C’est en Seine-Saint-Denis que la Banque de France a choisi d’implanter son futur «pôle fiduciaire national». L’architecte Jean-Paul Viguier a conçu les bâtiments ultra-sécurisés qui s’étalent sur près de 25.000 m² à La Courneuve pour un budget de 95 millions d’euros. Mieux vaut prévoir une sécurité à la hauteur, puisqu’un quart des billets circulant en France pourraient transiter là, soit plus d’un milliard de billets. Un coffre-fort géant.

Si aucun billet ne sera imprimé sur place, c’est ici que se dérouleront des opérations de comptage, de tri, de stockage et de recyclage. Une activité qui sera très largement automatisée, prise en charge par des robots: une centaine de salariés devraient travailler sur le site à son ouverture en 2018, alors qu’ils sont actuellement 150 pour remplir la même mission sur le site parisien du Palais Royal.

Si la perspective d’un déménagement est loin d’enchanter tous les salariés, le site a été retenu pour son étendue avec un prix du foncier attractif, sa desserte par les transports en commun (pour les salariés) et sa proximité de l’autoroute (pour les convoyeurs de fonds ou pour l’envoi de renforts). Les premiers coups de pioches ont déjà été donnés et les fondations devraient être coulées au mois de mars au plus tard.

Préconisations du Commissariat àl’énergie atomique

Les friches de l’ancienne fabrique de chaudières industrielles Babcock et Wilcox permettront de regrouper sur une parcelle de 4 hectares le travail qui étaiy auparavant effectué dans 4 centres franciliens. Le tout derrière des murs pouvant résister aux menaces actuelles les plus sérieuses grâce aux préconisations du Commissariat à l’énergie atomique (CEA) et avec des technologies de pointe pour éviter les intrusions.
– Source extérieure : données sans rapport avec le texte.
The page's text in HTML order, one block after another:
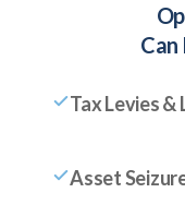
Tax Levies &
Asset
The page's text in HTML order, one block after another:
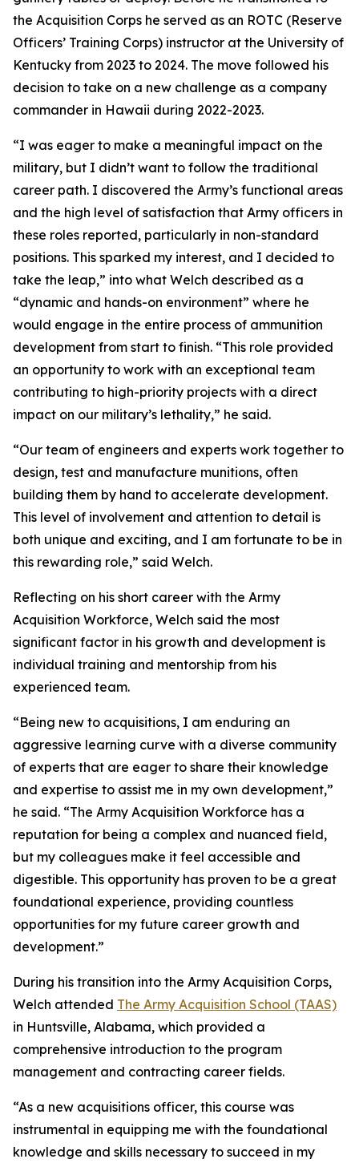
the Acquisition Corps he served as an ROTC (Reserve
Officers’ Training Corps) instructor at the University of
Kentucky from 2023 to 2024. The move followed his
decision to take on a new challenge as a company
commander in Hawaii during 2022-2023.
“I was eager to make a meaningful impact on the
military, but I didn’t want to follow the traditional
career path. I discovered the Army’s functional areas
and the high level of satisfaction that Army officers in
these roles reported, particularly in non-standard
positions. This sparked my interest, and I decided to
take the leap,” into what Welch described as a
“dynamic and hands-on environment” where he
would engage in the entire process of ammunition
development from start to finish. “This role provided
an opportunity to work with an exceptional team
contributing to high-priority projects with a direct
impact on our military’s lethality,” he said.
“Our team of engineers and experts work together to
design, test and manufacture munitions, often
building them by hand to accelerate development.
This level of involvement and attention to detail is
both unique and exciting, and I am fortunate to be in
this rewarding role,” said Welch.
Reflecting on his short career with the Army
Acquisition Workforce, Welch said the most
significant factor in his growth and development is
individual training and mentorship from his
experienced team.
“Being new to acquisitions, I am enduring an
aggressive learning curve with a diverse community
of experts that are eager to share their knowledge
and expertise to assist me in my own development,”
he said. “The Army Acquisition Workforce has a
reputation for being a complex and nuanced field,
but my colleagues make it feel accessible and
digestible. This opportunity has proven to be a great
foundational experience, providing countless
opportunities for my future career growth and
development.”
During his transition into the Army Acquisition Corps,
Welch attended The Army Acquisition School (TAAS)
in Huntsville, Alabama, which provided a
comprehensive introduction to the program
management and contracting career fields.
“As a new acquisitions officer, this course was
instrumental in equipping me with the foundational
knowledge and skills necessary to succeed in my
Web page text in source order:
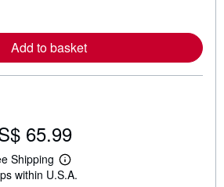
b
o
u
p
p
i
n
g
Add to basket
65.99
Shipping
L
e
within U.S.A.

De quoi en faire, selon la Banque de France, l’un des centres fiduciaires les plus sécurisés et automatisés d’Europe.

L’immeuble donnant sur la rue, de style Bauhaus, sera préservé pour accueillir les personnels administratifs sur 3000 m² tandis qu’un bâtiment attenant de même surface construit en 1987 aura droit quant à lui à «une requalification architecturale plus importante». Le bâtiment fiduciaire à proprement parler occupera quant à lui 19.500 m² et rassemblera les activités les plus automatisées.

Sur son site, l’architecte Jean-Paul Viguier souligne que l’architecture des lieux «aura pour base la rationalité, offrant des formes liées à la fonction de l’édifice». «Le traitement de l’enveloppe, de la toiture et des façades doivent représenter les composantes principales de l’écrin que constitue le bâtiment industriel, précise-t-il, et c’est ici que les notions d’objet précieux, de noblesse des matériaux, de finesse et de qualité seront les plus visibles.»